_HOW TO COMPLETE THIS TASK:_ Output each line of the listing exactly, though pictures are not to appear.

______

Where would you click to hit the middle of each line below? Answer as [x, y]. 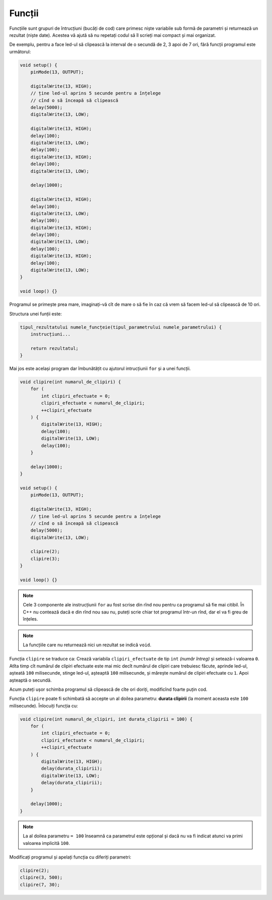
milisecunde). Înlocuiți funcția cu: [44, 705]
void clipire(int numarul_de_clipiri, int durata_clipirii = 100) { [106, 719]
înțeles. [30, 619]
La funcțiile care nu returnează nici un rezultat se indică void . [87, 645]
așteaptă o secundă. [30, 680]
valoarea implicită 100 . [46, 843]
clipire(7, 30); [40, 885]
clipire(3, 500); [41, 878]
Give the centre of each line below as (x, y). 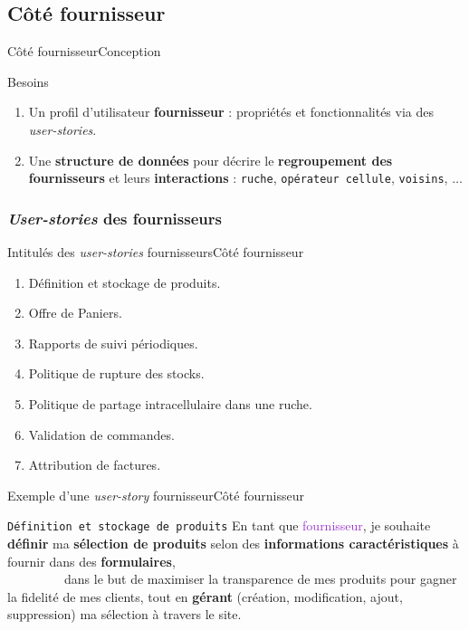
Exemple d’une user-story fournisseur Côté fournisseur (156, 495)
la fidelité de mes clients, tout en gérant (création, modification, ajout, (205, 596)
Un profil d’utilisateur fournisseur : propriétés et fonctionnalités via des (231, 112)
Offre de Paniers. (75, 313)
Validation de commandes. (101, 434)
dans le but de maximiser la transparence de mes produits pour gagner (260, 579)
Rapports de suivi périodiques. (113, 343)
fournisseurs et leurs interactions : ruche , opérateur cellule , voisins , (238, 178)
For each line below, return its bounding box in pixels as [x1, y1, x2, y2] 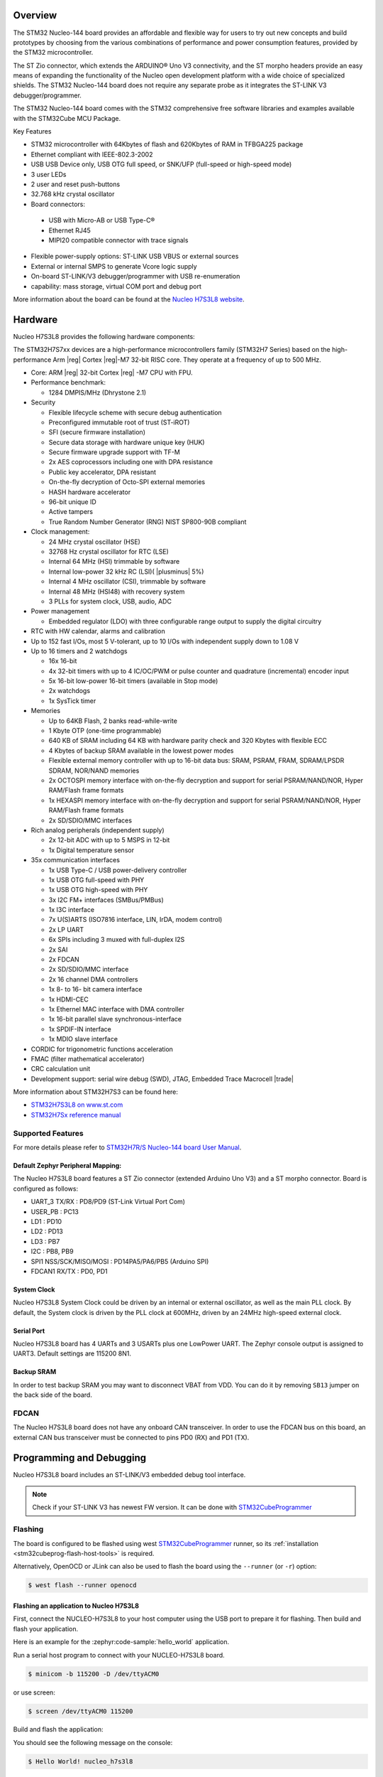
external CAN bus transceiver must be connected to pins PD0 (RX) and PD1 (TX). [13, 1433, 250, 1442]
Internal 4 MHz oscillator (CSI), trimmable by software [48, 577, 206, 586]
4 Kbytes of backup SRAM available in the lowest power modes [48, 746, 234, 755]
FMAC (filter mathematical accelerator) [30, 1054, 145, 1063]
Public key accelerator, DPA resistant [48, 468, 156, 476]
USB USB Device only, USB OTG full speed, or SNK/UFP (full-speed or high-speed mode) [30, 160, 292, 168]
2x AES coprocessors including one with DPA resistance [48, 458, 213, 466]
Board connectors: [30, 200, 85, 208]
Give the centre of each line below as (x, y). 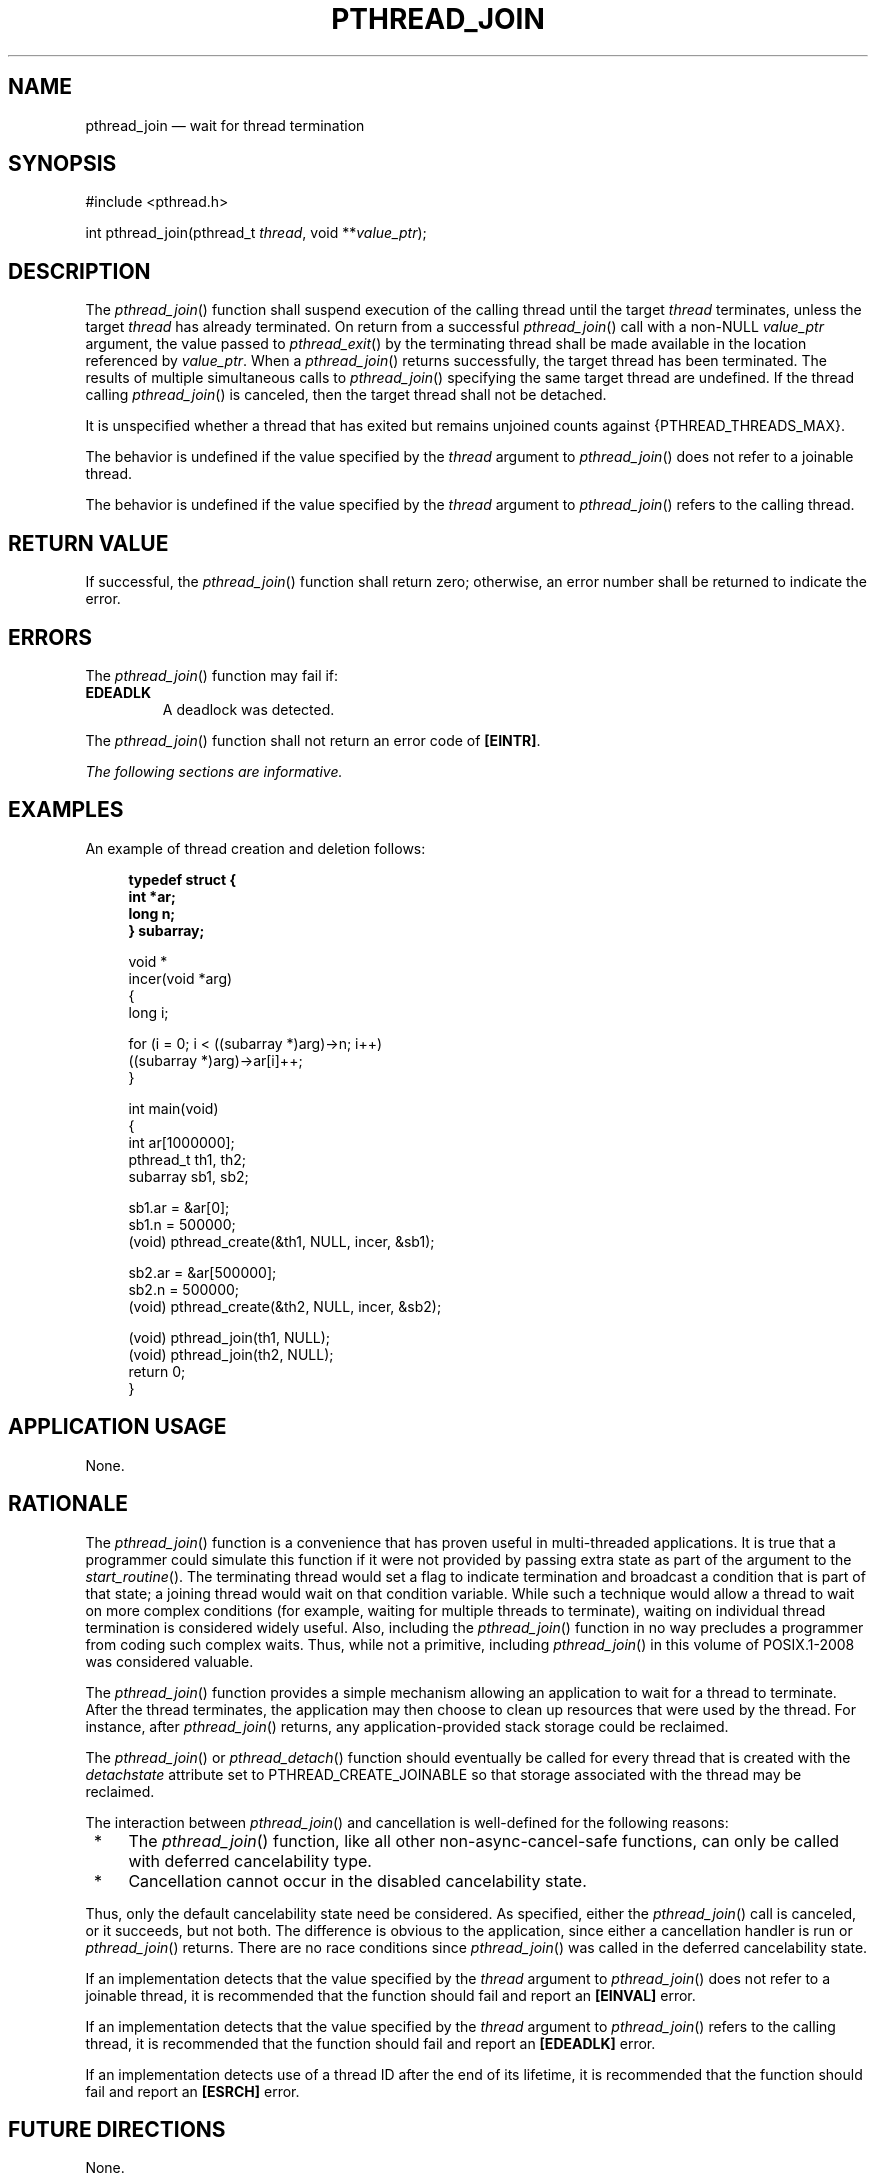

______

_EXERCISE SOLUTION:_
Where would you click to hit the middle of each line below? Answer as [x, y]. 
milisecunde). Înlocuiți funcția cu: [44, 705]
void clipire(int numarul_de_clipiri, int durata_clipirii = 100) { [106, 719]
înțeles. [30, 619]
La funcțiile care nu returnează nici un rezultat se indică void . [87, 645]
așteaptă o secundă. [30, 680]
valoarea implicită 100 . [46, 843]
clipire(7, 30); [40, 885]
clipire(3, 500); [41, 878]
Give the centre of each line below as (x, y). 
Exemple d’une user-story fournisseur Côté fournisseur (156, 495)
la fidelité de mes clients, tout en gérant (création, modification, ajout, (205, 596)
Un profil d’utilisateur fournisseur : propriétés et fonctionnalités via des (231, 112)
Offre de Paniers. (75, 313)
Validation de commandes. (101, 434)
dans le but de maximiser la transparence de mes produits pour gagner (260, 579)
Rapports de suivi périodiques. (113, 343)
fournisseurs et leurs interactions : ruche , opérateur cellule , voisins , (238, 178)
For each line below, return its bounding box in pixels as [x1, y1, x2, y2] 
external CAN bus transceiver must be connected to pins PD0 (RX) and PD1 (TX). [13, 1433, 250, 1442]
Internal 4 MHz oscillator (CSI), trimmable by software [48, 577, 206, 586]
4 Kbytes of backup SRAM available in the lowest power modes [48, 746, 234, 755]
FMAC (filter mathematical accelerator) [30, 1054, 145, 1063]
Public key accelerator, DPA resistant [48, 468, 156, 476]
USB USB Device only, USB OTG full speed, or SNK/UFP (full-speed or high-speed mode) [30, 160, 292, 168]
2x AES coprocessors including one with DPA resistance [48, 458, 213, 466]
Board connectors: [30, 200, 85, 208]
Give the centre of each line below as (x, y). 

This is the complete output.